秦少游點了六根香兩對蠟,在敬過了魏、姚兩位力士后,把它們插到了斂房的香爐里,口中念念有詞:“一路走好,如果有什么需要我們做的,只管托夢告訴我們。”
馬和尚站在他的身邊,雙手合十,低聲誦念著往生咒。
幾個跟著進來幫忙的力士,倒是看慣了生死。
他們對著魏、姚兩人的尸體,雙手合十拜了拜,便轉身跟秦少游半開玩笑地說:“大人,如果以后我們死了,你別點什么香蠟,我們對這玩意兒不感興趣,你就放點兒酒肉在我們的柩前便可,讓我們在黃泉路上,能有酒喝有肉吃。”
秦少游白了這幾個力士一眼,沒好氣地說:“你們能不能說點吉利話?非要一個勁的往自己身上插旗,把自己插成戲臺上的老將軍嗎?”
幾個力士挨了訓也不生氣,只是嬉笑。
秦少游搖搖頭,從懷里摸出一把銅錢,交到了其中一個力士的手里,吩咐道:“你去買點兒酒肉回來,讓老魏和老姚在下面能有口吃的。”
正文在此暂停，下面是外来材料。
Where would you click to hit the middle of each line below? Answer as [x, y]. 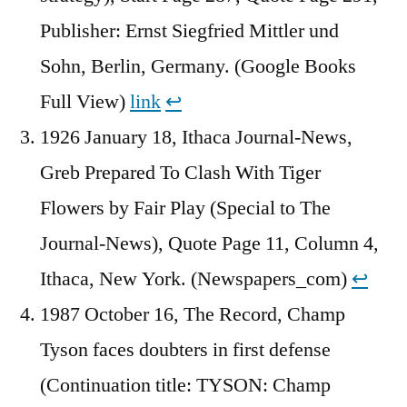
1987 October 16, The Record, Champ [193, 314]
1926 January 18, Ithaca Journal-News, [196, 137]
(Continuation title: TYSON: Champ [185, 385]
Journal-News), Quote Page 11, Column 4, [209, 243]
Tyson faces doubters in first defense [185, 349]
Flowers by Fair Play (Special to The [185, 208]
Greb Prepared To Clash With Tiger [180, 172]
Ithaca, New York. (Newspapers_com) [196, 278]

“好的大人,我這就去。”力士點頭應道,轉身出了斂房,去買酒肉。
秦少游也出了斂房,去找到負責調查阮香香和畫中鬼的同僚,向他們打聽起了調查進展。
結果讓秦少游很失望。
阮香香那邊,盯梢了這么幾日,一直沒有發現她有什么異常舉動。
而畫中鬼的案子,更是毫無進展。
相關的負責人都在訴苦:“我們也想要快點兒取的進展,可是先一個烏家堡后一個綿遠縣,抽調走了大量人手,再加上之前派去搜剿黑蓮教的人,我們實在無人可用,連維持城內的夜間巡防,都有些捉襟見肘……”
這還怪上我了?秦少游苦笑。
他也沒有辦法,只有在送了老魏、老姚回家后,自己想辦法調查。
還有就是等薛青山回來后,多催催他。
剛忙完這些事,秦少游就看到朱秀才過來找他。
“大人,您這邊的事情處理完了嗎?”朱秀才來到他身前,小聲詢問。
秦少游點頭道:“基本處理完了,你呢,任務交卸了嗎?執結存檔了嗎?沒出什么岔子吧。”
“都辦妥了,沒出岔子。”朱秀才回答說。
頓了頓,他又小聲說道:“大人,孫小旗他們都還在外面等著呢,您看什么時候出發合適,我去告知他們一聲。”
“就現在吧,反正也沒有別的事了。”
秦少游說罷,便跟著朱秀才一起走出差房區域,到了鎮妖司的演武場。
一同護送孩童回來的守夜人們,都已經交接完畢,準備妥當,正在這里等著。
見秦少游過來,氣氛立刻變的熱烈。
秦少游知道他們在期盼什么,沒有廢話,立刻招呼眾人出發。
不過孫小旗卻叫住了他:“秦大人,你就這么去嗎?”
秦少游愕然一愣:“怎么了,我這樣有什么不妥嗎?”
“太不妥了。”
孫小旗指了指他身上。
“你盔甲還沒脫呢,總不能是穿著盔甲去跳砂舞吧?跳砂舞,講究的就是一個面貼面身黏身,在扭動摩擦中探尋樂趣,你要是穿著盔甲去,還怎么身黏身,怎么體會摩擦的樂趣?”
秦少游低頭看了眼,果然還披甲在身。
也是這幾日穿盔戴甲習慣了,哪怕回到了雒城,卻依舊忘記脫。
只是現在脫甲,會不會讓人誤以為自己是為了去逮貓巷子跳砂舞,才專門脫盔卸甲?
那自己豈不是成老色批了?
朱秀才看出了秦少游的遲疑,開口道:“大人,按照鎮妖司的規矩,在城內沒有任務時,是不能著甲的,您還是快點兒脫了吧,免得引起不必要的麻煩。”
還是秀才回來事。
秦少游用欣賞的眼光看了朱秀才一眼,借驢下坡道:“還好秀才你提醒及時,不然我就犯錯了,來幾個人,幫我脫甲。”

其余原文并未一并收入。